◆ **Task goal**
Starting at the line with "precise size and" and going on through the line with "настолько медленно, что", reproduce each line in the records below exactly and nothing more.

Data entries

--*--

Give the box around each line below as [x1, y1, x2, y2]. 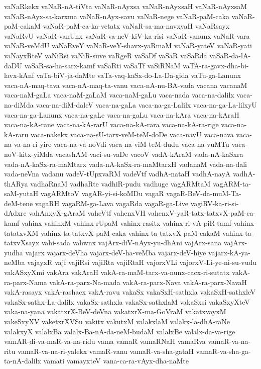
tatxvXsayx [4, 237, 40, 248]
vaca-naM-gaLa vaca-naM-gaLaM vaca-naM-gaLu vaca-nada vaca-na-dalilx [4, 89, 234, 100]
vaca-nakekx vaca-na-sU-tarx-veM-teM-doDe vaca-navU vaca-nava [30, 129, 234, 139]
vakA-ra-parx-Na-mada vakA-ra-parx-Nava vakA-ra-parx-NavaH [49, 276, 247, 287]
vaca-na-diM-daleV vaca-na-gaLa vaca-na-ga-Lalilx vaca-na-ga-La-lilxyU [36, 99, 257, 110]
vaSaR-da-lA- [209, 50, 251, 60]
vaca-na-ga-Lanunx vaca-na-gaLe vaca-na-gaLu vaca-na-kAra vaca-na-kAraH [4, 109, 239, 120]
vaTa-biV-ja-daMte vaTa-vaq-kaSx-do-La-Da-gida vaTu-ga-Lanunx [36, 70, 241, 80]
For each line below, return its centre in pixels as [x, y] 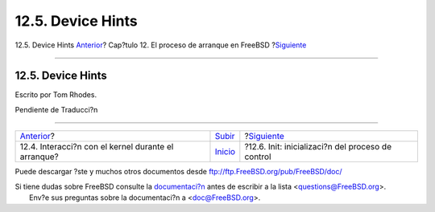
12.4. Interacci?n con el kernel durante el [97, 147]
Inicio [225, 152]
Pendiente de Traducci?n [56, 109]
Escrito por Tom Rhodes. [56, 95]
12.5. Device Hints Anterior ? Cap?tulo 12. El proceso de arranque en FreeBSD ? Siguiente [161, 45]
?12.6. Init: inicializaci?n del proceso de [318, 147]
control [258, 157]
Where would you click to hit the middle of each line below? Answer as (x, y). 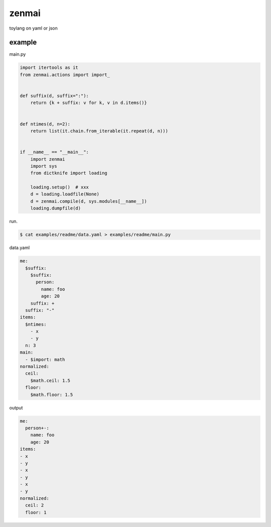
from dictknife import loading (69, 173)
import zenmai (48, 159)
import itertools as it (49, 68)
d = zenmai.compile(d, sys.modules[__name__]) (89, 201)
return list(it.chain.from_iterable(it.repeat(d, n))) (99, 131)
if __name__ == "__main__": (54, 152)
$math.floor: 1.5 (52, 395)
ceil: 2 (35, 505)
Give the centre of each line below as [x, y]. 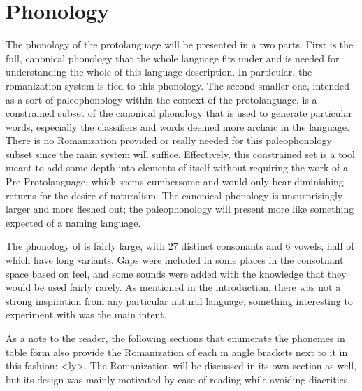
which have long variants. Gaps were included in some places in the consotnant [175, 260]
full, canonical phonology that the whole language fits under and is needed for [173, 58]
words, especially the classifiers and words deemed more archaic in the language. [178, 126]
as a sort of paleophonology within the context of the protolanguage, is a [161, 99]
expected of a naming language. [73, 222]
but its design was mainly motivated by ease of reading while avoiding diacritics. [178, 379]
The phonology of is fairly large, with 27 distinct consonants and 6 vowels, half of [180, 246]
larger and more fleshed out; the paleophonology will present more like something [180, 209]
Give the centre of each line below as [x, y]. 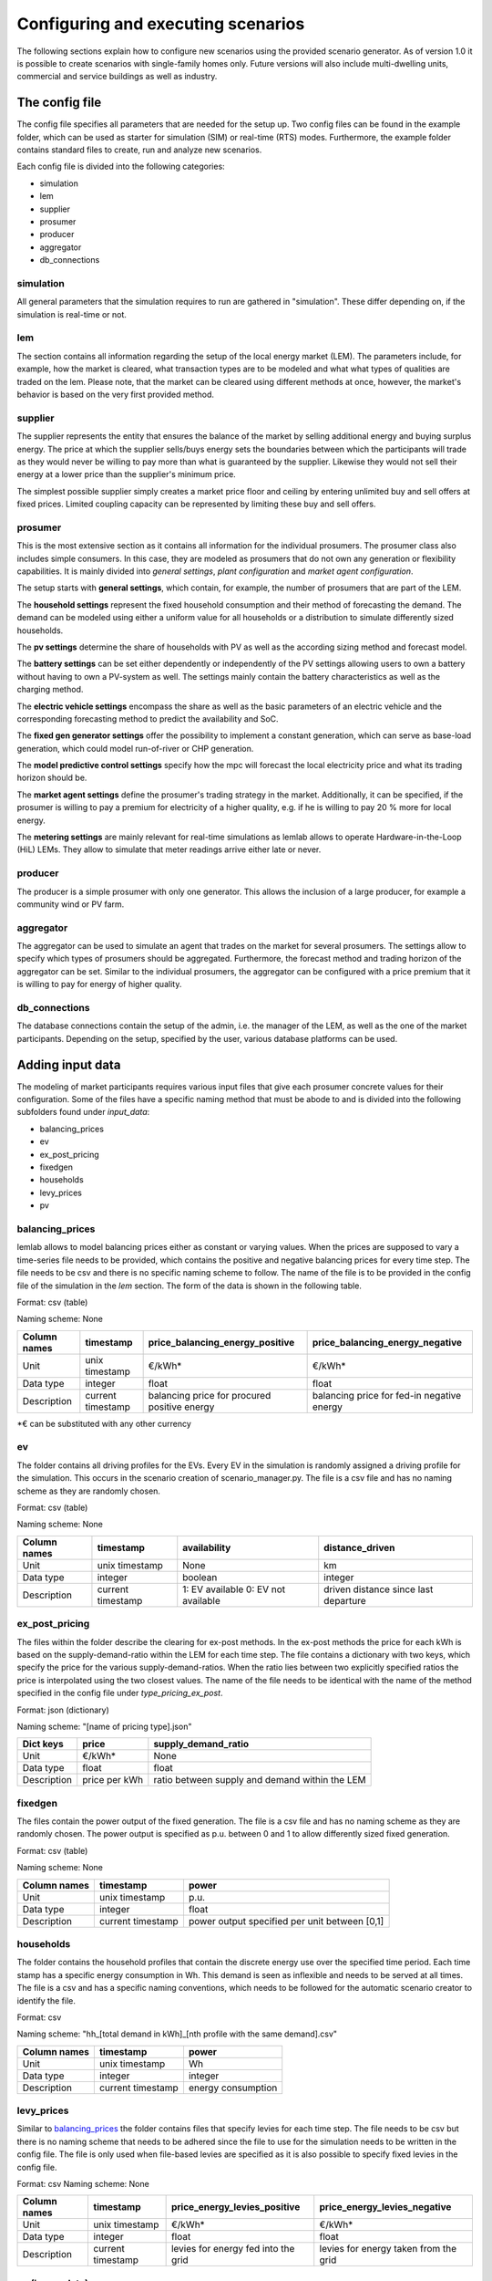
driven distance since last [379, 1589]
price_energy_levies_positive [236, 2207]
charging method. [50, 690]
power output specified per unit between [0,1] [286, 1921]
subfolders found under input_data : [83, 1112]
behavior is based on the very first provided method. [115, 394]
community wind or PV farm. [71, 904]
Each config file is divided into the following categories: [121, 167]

--*--

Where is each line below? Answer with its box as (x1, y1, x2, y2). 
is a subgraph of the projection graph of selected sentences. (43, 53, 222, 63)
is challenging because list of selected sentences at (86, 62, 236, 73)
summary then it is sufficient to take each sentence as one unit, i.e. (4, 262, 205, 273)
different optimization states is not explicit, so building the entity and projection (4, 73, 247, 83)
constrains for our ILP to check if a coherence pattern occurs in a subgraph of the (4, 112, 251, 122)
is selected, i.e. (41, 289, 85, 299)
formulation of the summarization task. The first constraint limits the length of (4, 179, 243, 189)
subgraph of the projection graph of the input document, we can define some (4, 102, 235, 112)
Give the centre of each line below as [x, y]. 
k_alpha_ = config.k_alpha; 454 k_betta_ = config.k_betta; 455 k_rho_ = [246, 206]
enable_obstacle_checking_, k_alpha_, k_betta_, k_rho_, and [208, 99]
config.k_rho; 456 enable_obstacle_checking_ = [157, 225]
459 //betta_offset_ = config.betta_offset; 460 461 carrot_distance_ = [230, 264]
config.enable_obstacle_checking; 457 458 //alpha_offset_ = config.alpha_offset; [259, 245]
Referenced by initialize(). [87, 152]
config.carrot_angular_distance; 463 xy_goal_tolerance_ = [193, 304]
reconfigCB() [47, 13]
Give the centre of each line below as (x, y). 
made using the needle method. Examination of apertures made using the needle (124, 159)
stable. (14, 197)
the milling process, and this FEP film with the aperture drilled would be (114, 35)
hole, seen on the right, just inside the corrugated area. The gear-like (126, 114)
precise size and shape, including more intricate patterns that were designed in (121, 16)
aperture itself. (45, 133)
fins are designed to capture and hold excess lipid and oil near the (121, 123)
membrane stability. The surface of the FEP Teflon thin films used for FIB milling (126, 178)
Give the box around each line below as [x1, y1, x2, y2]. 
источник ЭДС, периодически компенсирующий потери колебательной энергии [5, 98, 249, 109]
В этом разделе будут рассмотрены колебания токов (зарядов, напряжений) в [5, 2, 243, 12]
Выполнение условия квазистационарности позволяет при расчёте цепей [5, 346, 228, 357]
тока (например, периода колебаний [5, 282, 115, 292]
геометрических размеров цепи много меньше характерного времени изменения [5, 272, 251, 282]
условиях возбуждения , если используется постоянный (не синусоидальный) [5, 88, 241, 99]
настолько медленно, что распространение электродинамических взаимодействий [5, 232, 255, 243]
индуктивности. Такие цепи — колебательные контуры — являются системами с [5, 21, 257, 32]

--*--

◆ **Your response**
precise size and shape, including more intricate patterns that were designed in (121, 16)
aperture itself. (45, 133)
fins are designed to capture and hold excess lipid and oil near the (121, 123)
membrane stability. The surface of the FEP Teflon thin films used for FIB milling (126, 178)
Give the box around each line below as [x1, y1, x2, y2]. 
источник ЭДС, периодически компенсирующий потери колебательной энергии [5, 98, 249, 109]
В этом разделе будут рассмотрены колебания токов (зарядов, напряжений) в [5, 2, 243, 12]
Выполнение условия квазистационарности позволяет при расчёте цепей [5, 346, 228, 357]
тока (например, периода колебаний [5, 282, 115, 292]
геометрических размеров цепи много меньше характерного времени изменения [5, 272, 251, 282]
условиях возбуждения , если используется постоянный (не синусоидальный) [5, 88, 241, 99]
настолько медленно, что распространение электродинамических взаимодействий [5, 232, 255, 243]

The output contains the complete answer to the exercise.